Ercolano. Cieco entusiasmo e ostile paura sono i soli, inconciliabili, atteggiamenti verso l’innovazione? E soprattutto, quali insegnamenti possiamo trarre dal passato recente per confrontarci con i balzi tecnologici del futuro? Domande aperte che non cercavano risposte univoche, ma che rappresentano uno sforzo per guardare nel nostro futuro prossimo. L’uomo globale nell’arte trova la sua rappresentazione? Questo il concetto protagonista della manifestazione voluta da Derrick de Kerckhove, che ha unito in videoconferenza cinque città, cinque centri di eccellenza (Nizza, Barcellona, Bari, Bilbao, Ercolano) per analizzare e soprattutto promuovere il dibattito su questa nuova dimensione dell’uomo. L’immagine a simbolo dell’essere globale è un corpo fatto di schermi, un corpo collegato, microcosmo in un teatro globale; de Kerckhove entra subito nel vivo di questo discorso e spiega: “Nel 1957, McLuhan diceva che con lo Sputnik l’uomo ha racchiuso il mondo naturale in un contenitore e ha fatto della Terra un’opera d’arte.
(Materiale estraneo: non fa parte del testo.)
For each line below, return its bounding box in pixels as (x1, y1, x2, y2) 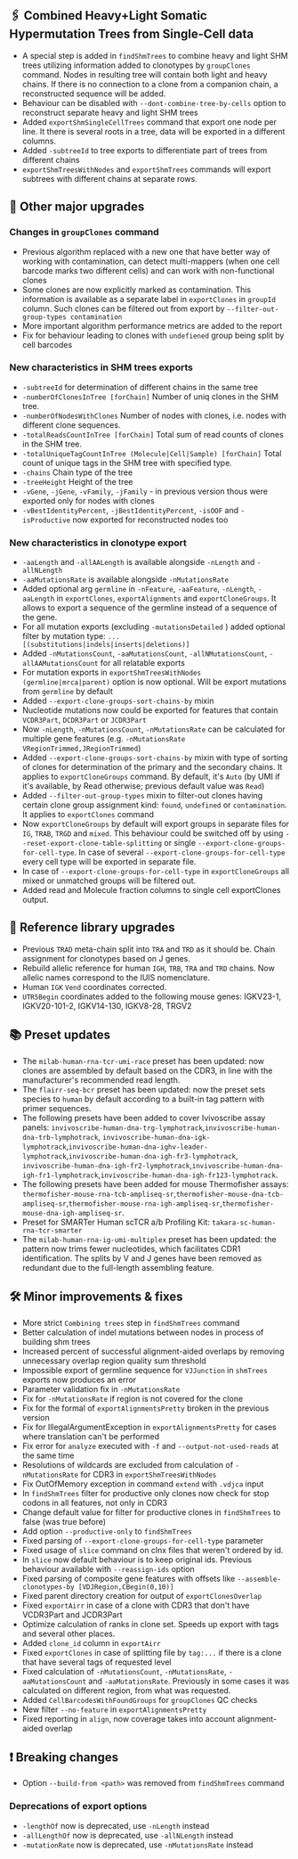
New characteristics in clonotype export (9, 536, 187, 549)
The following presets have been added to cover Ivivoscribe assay (21, 1112, 266, 1123)
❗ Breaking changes (9, 1749, 119, 1765)
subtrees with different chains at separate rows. (21, 173, 197, 184)
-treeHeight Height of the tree (21, 476, 133, 487)
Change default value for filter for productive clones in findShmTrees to (21, 1506, 281, 1518)
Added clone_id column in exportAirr (21, 1637, 162, 1648)
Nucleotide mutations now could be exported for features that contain (21, 705, 278, 716)

L’orbita del satellite, che ci contiene tutti, estende l’essere umano nello spazio. Ricchi o poveri, viviamo la globalizzazione e ne siamo parte attraverso i telefoni cellulari e i satelliti. Già da tempo, molte opere d’arte, con o senza l’ausilio delle nuove tecnologie, riflettono questa nuova dimensione del nostro essere. L’arte globale esprime una sensibilità nuova in cui identità, intelligenze e presenze di spirito sono interconnesse, distribuite e multiple”.
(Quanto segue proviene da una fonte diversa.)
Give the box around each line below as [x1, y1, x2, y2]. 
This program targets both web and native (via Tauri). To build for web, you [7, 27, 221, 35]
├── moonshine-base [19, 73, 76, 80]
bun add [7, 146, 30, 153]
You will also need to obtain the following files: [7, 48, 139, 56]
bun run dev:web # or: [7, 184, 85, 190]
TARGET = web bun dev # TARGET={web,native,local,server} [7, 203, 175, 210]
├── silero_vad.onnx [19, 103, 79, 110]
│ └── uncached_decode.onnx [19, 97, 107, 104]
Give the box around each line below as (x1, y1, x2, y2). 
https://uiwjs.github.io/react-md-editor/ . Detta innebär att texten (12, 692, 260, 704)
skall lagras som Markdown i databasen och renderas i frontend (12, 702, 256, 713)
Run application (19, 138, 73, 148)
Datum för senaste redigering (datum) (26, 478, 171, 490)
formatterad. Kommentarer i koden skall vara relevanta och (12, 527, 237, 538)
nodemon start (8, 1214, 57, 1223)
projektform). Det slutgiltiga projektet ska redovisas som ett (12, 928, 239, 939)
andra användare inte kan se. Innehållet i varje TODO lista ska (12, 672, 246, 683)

“Il concetto di arte globale è frutto dell’uomo diventato ubiquo, che in tempo reale si nutre di scambi immateriali, è un essere senza territorio, con Internet, i cellulari, le realtà virtuali diventa essere globale”.

Le nuove tecnologie rivoluzionano la vita e spesso possono essere considerate nuove forme di arte. A questo proposito il guru canadese, da sei mesi nel Comitato di Direzione di Media Duemila, ricorda l’emozione provata 15 anni fa, quando da Tokyo, in una videoconferenza, ha assistito alla simulazione virtuale in 3D basata sulla tecnologia T-Vision: “Partendo dall’immagine del globo terrestre ho zoomato con il mouse – racconta – e sono sceso nelle strade di Berlino, percorrendole fino a vedere il luogo dove erano gli artisti di Art+Com”.

Questa esperienza ha anticipato StreetView, il sistema lanciato da Google il 30 ottobre scorso e che consente di esplorare da Internet anche le città d’arte italiane, proprio come se si fosse lì.

“Attraverso una finestra virtuale si può vedere in tempo reale l’ora che mostra la famosa torre di Berlino – continua de Kerckhove – Emozionante! Alla limpida visione del futuro si è aggiunta la mia grande emozione scaturita da questo mezzo fantastico. Qualcosa di simile alla emozione della moltitudine che il poeta W. B. Yeats ha indicato per definire come ci si sente quando ci si associa, e ci si identifica con un gran numero di persone anonime e con posti non conosciuti”.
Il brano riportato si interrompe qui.